Source: IE
Subject: Science and Technology – developments and their applications
Context: As the proliferation of Artificial Intelligence outpaces traditional regulation, there is an urgent call for participatory governance to ensure AI aligns with public values rather than just private interests.
About Democratising AI Governance: Giving Society a Voice
What it is?
- Democratising AI governance refers to an inclusive regulatory framework that shifts power from a state-centric or private-sector monopoly to a multi-stakeholder model. The goal is to pierce the social black box—the upstream human choices about data and automation—to ensure AI systems are transparent, culturally sensitive, and democratically accountable.
Data & Statistics: The AI Landscape:
- Rapid Adoption: India’s AI market is projected to grow at a CAGR of 25-35%, significantly outpacing the development of statutory legal frameworks.
- The Skills Gap: Over 70% of the public feels they lack the technical literacy to understand how AI decisions (like loan approvals or job screening) are made.
- Risk Bearing: While private firms hold nearly 90% of AI technical IP, the public bears 100% of the socio-economic risks related to labour displacement and bias.
- Bias Incidence: Recent studies show that non-participatory AI models can have up to 30% higher error rates when processing regional Indian dialects compared to standard English.
AI’s Growing Societal Impact:
- Labor Markets: AI is automating routine tasks, threatening entry-level roles in the IT and BPO sectors.
Example: Indian IT giants have begun freezing certain junior-level recruitments as AI tools now handle basic coding and documentation tasks.
- Healthcare Access: Predictive AI is being used for diagnostics, but can prioritize certain demographics based on biased historical data.

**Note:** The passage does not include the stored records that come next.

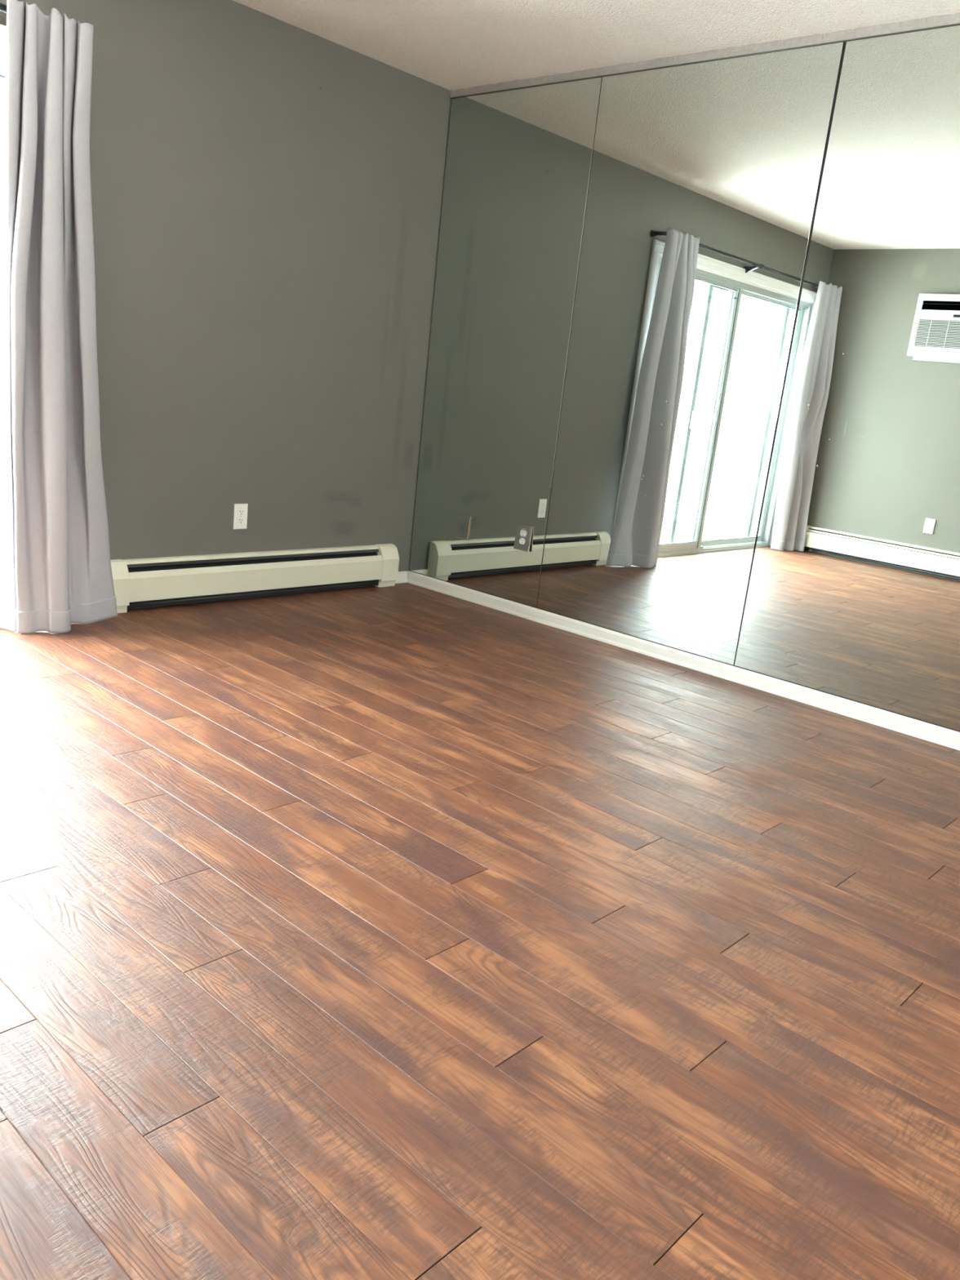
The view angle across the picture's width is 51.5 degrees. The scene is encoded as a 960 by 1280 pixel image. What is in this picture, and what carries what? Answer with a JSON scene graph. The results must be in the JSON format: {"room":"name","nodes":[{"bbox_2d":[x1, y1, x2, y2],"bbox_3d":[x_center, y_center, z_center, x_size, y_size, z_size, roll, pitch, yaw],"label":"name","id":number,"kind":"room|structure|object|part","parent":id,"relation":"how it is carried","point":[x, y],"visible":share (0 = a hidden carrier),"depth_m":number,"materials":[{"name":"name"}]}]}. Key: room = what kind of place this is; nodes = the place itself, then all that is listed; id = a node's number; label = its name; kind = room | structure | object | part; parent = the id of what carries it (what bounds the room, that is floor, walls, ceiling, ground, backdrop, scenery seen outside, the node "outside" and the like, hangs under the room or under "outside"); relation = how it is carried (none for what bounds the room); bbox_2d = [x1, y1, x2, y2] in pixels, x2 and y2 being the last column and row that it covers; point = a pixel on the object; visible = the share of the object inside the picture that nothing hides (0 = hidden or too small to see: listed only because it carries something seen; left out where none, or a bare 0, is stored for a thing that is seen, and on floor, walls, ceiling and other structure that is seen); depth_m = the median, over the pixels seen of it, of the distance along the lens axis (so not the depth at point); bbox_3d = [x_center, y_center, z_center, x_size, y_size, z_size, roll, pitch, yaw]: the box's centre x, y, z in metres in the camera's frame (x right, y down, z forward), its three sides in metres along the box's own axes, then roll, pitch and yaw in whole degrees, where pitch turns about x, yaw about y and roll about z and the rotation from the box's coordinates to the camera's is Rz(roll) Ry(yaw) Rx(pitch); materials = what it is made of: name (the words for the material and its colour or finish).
{"room":"empty living room","nodes":[
{"label":"empty living room","id":0,"kind":"room"},
{"bbox_2d":[0,0,451,571],"bbox_3d":[-1.842,-1.263,3.569,0.220,2.540,4.759,19,19,40],"label":"wall","id":1,"kind":"structure","parent":0,"point":[267,191],"depth_m":4.32,"materials":[{"name":"paint"}]},
{"bbox_2d":[0,54,5,79],"bbox_3d":[-2.461,-0.941,2.961,0.172,1.997,2.302,19,19,40],"label":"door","id":2,"kind":"structure","parent":1,"relation":"attached to","point":[2,59],"depth_m":3.41,"materials":[{"name":"white glass"}]},
{"bbox_3d":[-2.055,-0.996,3.339,0.030,1.933,1.128,19,19,40],"label":"sliding panel","id":3,"kind":"part","parent":2,"relation":"part of","materials":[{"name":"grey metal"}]},
{"bbox_3d":[-2.466,-0.942,2.964,0.160,1.997,2.302,19,19,40],"label":"frame","id":4,"kind":"part","parent":2,"relation":"part of","materials":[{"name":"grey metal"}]},
{"bbox_2d":[0,3,93,41],"bbox_3d":[-2.261,-1.963,2.598,0.106,0.081,2.610,19,19,40],"label":"curtain rod","id":5,"kind":"object","parent":1,"relation":"attached to","point":[2,6],"visible":0.02,"depth_m":3.27,"materials":[{"name":"black metal"}]},
{"bbox_2d":[0,0,117,634],"bbox_3d":[-1.519,-1.090,3.631,0.210,2.144,0.499,19,19,40],"label":"curtain","id":6,"kind":"object","parent":5,"relation":"hanging from","point":[55,570],"visible":1,"depth_m":3.59,"materials":[{"name":"grey fabric"}]},
{"bbox_2d":[233,503,248,528],"bbox_3d":[-1.093,-0.565,4.544,0.008,0.116,0.071,19,19,40],"label":"wall outlet","id":7,"kind":"object","parent":1,"relation":"attached to","point":[240,517],"visible":1,"depth_m":4.54,"materials":[{"name":"white plastic"}]},
{"bbox_2d":[237,517,244,524],"bbox_3d":[-1.094,-0.545,4.547,0.003,0.028,0.034,19,19,40],"label":"receptacle","id":8,"kind":"object","parent":7,"relation":"attached to","point":[240,520],"depth_m":4.55,"materials":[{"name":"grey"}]},
{"bbox_2d":[237,509,244,515],"bbox_3d":[-1.090,-0.583,4.538,0.003,0.028,0.034,19,19,40],"label":"receptacle","id":9,"kind":"object","parent":7,"relation":"attached to","point":[240,512],"depth_m":4.54,"materials":[{"name":"grey plastic"}]},
{"bbox_2d":[110,543,399,613],"bbox_3d":[-1.011,-0.306,4.683,0.076,0.218,1.640,19,19,40],"label":"baseboard heater","id":10,"kind":"object","parent":1,"relation":"attached to","point":[150,582],"visible":0.79,"depth_m":4.59,"materials":[{"name":"beige metal"}]},
{"bbox_3d":[-1.027,-0.309,4.697,0.033,0.216,1.502,19,19,40],"label":"plate","id":11,"kind":"part","parent":10,"relation":"part of","materials":[{"name":"beige metal"}]},
{"bbox_3d":[-0.992,-0.299,4.667,0.017,0.126,1.434,19,19,40],"label":"panel","id":12,"kind":"part","parent":10,"relation":"part of","materials":[{"name":"beige metal"}]},
{"bbox_2d":[395,570,407,583],"bbox_3d":[-0.443,-0.338,5.367,0.016,0.062,0.128,19,19,40],"label":"baseboard","id":13,"kind":"structure","parent":1,"relation":"attached to","point":[402,575],"depth_m":5.38,"materials":[{"name":"white wood"}]},
{"bbox_2d":[0,582,959,1279],"bbox_3d":[0.355,0.694,1.833,6.600,0.004,4.459,19,19,40],"label":"floor","id":14,"kind":"structure","parent":0,"point":[402,931],"depth_m":1.94,"materials":[{"name":"laminate"}]},
{"bbox_2d":[232,0,959,89],"bbox_3d":[0.675,-1.697,1.165,6.750,0.120,4.759,19,19,40],"label":"ceiling","id":15,"kind":"structure","parent":0,"point":[447,44],"depth_m":3.86,"materials":[{"name":"white paint"}]},
{"bbox_3d":[2.172,-0.701,3.099,6.550,2.540,0.144,19,19,40],"label":"wall","id":16,"kind":"structure","parent":0,"visible":0},
{"bbox_2d":[408,76,602,607],"bbox_3d":[0.069,-1.396,4.840,0.904,2.340,0.006,19,19,40],"label":"frameless mirror","id":17,"kind":"object","parent":16,"relation":"attached to","point":[518,162],"visible":1,"depth_m":4.80,"materials":[{"name":"white mirror"}]},
{"bbox_2d":[455,514,471,539],"bbox_3d":[-0.088,-0.581,5.103,0.089,0.120,0.005,18,17,39],"label":"blank plate","id":18,"kind":"object","parent":17,"relation":"attached to","point":[463,523],"visible":1,"depth_m":5.10,"materials":[{"name":"grey plastic"}]},
{"bbox_2d":[513,523,533,551],"bbox_3d":[0.211,-0.498,4.837,0.098,0.124,0.018,19,19,40],"label":"outlet","id":19,"kind":"object","parent":17,"relation":"attached to","point":[523,535],"visible":1,"depth_m":4.83,"materials":[{"name":"white"}]},
{"bbox_2d":[519,537,524,544],"bbox_3d":[0.205,-0.481,4.836,0.034,0.028,0.005,19,19,40],"label":"receptacle","id":20,"kind":"object","parent":19,"relation":"attached to","point":[522,540],"depth_m":4.84,"materials":[{"name":"grey plastic"}]},
{"bbox_2d":[520,529,526,536],"bbox_3d":[0.211,-0.518,4.829,0.034,0.028,0.005,19,19,40],"label":"receptacle","id":21,"kind":"object","parent":19,"relation":"attached to","point":[523,532],"depth_m":4.83,"materials":[{"name":"grey plastic"}]},
{"bbox_2d":[408,41,846,665],"bbox_3d":[0.871,-1.127,4.141,3.109,2.343,0.001,19,19,40],"label":"trim","id":22,"kind":"structure","parent":16,"relation":"attached to","point":[845,42],"depth_m":3.80,"materials":[{"name":"black"}]},
{"bbox_2d":[407,570,959,751],"bbox_3d":[1.934,0.435,3.379,6.400,0.062,0.016,19,19,40],"label":"baseboard","id":23,"kind":"structure","parent":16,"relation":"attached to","point":[922,730],"depth_m":4.21,"materials":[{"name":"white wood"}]},
{"bbox_2d":[537,41,844,665],"bbox_3d":[0.792,-1.153,4.206,1.072,2.340,0.006,19,19,40],"label":"frameless mirror","id":24,"kind":"object","parent":16,"relation":"attached to","point":[704,179],"visible":1,"depth_m":4.15,"materials":[{"name":"white mirror"}]},
{"bbox_2d":[449,12,959,97],"bbox_3d":[0.994,-2.271,3.837,3.120,0.032,0.020,19,19,40],"label":"trim","id":25,"kind":"structure","parent":16,"relation":"attached to","point":[950,19],"depth_m":3.86,"materials":[{"name":"white wood"}]},
{"bbox_2d":[449,22,959,98],"bbox_3d":[0.995,-2.255,3.844,3.119,0.003,0.012,19,19,40],"label":"trim","id":26,"kind":"structure","parent":16,"relation":"attached to","point":[958,24],"depth_m":3.87,"materials":[{"name":"grey metal"}]},
{"bbox_2d":[734,25,959,731],"bbox_3d":[1.595,-0.884,3.503,1.119,2.340,0.006,19,19,40],"label":"frameless mirror","id":27,"kind":"object","parent":16,"relation":"attached to","point":[853,593],"visible":1,"depth_m":3.63,"materials":[{"name":"white mirror"}]}
]}

Example: AI health-tech pilots in rural India sometimes struggle with accuracy due to lack of diverse genomic and lifestyle data from those regions.
- Finance & Credit: Automated credit scoring can unintentionally exclude marginalized communities who lack a traditional digital footprint.
Example: Fintech startups using alternate data for loans have faced scrutiny for potentially high interest rates targeting the unbanked.
- Democratic Processes: Generative AI and deepfakes can manipulate public opinion and erode trust in information.
Example: The 2024 and subsequent local elections saw a surge in synthetic media where AI-generated voices of leaders were used for campaigning.
Need for Participatory Governance:
- Detecting Emerging Harms: Diverse communities can spot biases that developers—often from urban, elite backgrounds—might overlook.
Example: Local activists in India were the first to flag that facial recognition systems often fail to distinguish between different tribal features.
- Experiential Knowledge: Governance needs the on-ground context of users to understand how a tool functions in real-world conditions.
Example: Farmers using AI-driven crop advisory apps provide vital feedback on local soil variations that global datasets lack.
- Piercing the Social Black Box: Public oversight ensures that the choice of what to automate is made ethically, not just profitably.
Example: Public debate in India has slowed the deployment of AI in judicial sentencing, prioritizing human empathy over algorithmic speed.
- Building Public Trust: Transparency in how models are trained and audited reduces AI anxiety and fosters adoption.
Example: The Bhashini project’s open-source approach has gained more trust by involving citizens in contributing local language data.
Challenges Associated:
- Technical Asymmetry: The vast knowledge gap between developers and the general public makes meaningful participation difficult.
Example: During public consultations on the Digital Personal Data Protection Act, many citizens struggled to grasp the technicalities of automated processing.
- Fragmented Ecosystems: Regulation is often siloed within specific ministries, preventing a unified participatory standard.
Example: AI in healthcare is governed by the Health Ministry, while AI in finance falls under RBI, leading to inconsistent user-protection rules.
- Corporate Secrecy: Private firms often cite proprietary secrets to avoid the transparency required for public audits.
Example: Major social media platforms have resisted sharing their recommendation algorithms with Indian researchers, citing trade secret protections.
- Infrastructure Barriers: Meaningful participation requires digital platforms for reporting and open datasets that currently don’t exist for all.
Example: Rural Indians often lack the high-speed internet required to access and use AI transparency dashboards or reporting portals.
Way Ahead:
- Institutionalized Audits: Mandate Community-led AI Audits where civil society groups stress-test systems before and after deployment.
- Targeted Literacy Programs: Launch national campaigns to move beyond basic digital literacy to AI Literacy, enabling citizens to identify and report bias.
- Open Data Infrastructure: Create secure, accessible Data Commons that allow independent researchers to verify the datasets used by big tech.
- Intersectional Coordination: Establish a cross-sectoral AI Regulatory Body that includes representatives from labor unions, academia, and linguistic minorities.
Conclusion:
To prevent AI from becoming a tool that deepens inequality, governance must move from the boardroom to the public square. By adopting a participatory approach, India can ensure that its technological future is built on democratic oversight rather than opaque algorithms. Ultimately, the goal is to redistribute power equitably, ensuring AI serves the common good and earns the trust of the society it impacts.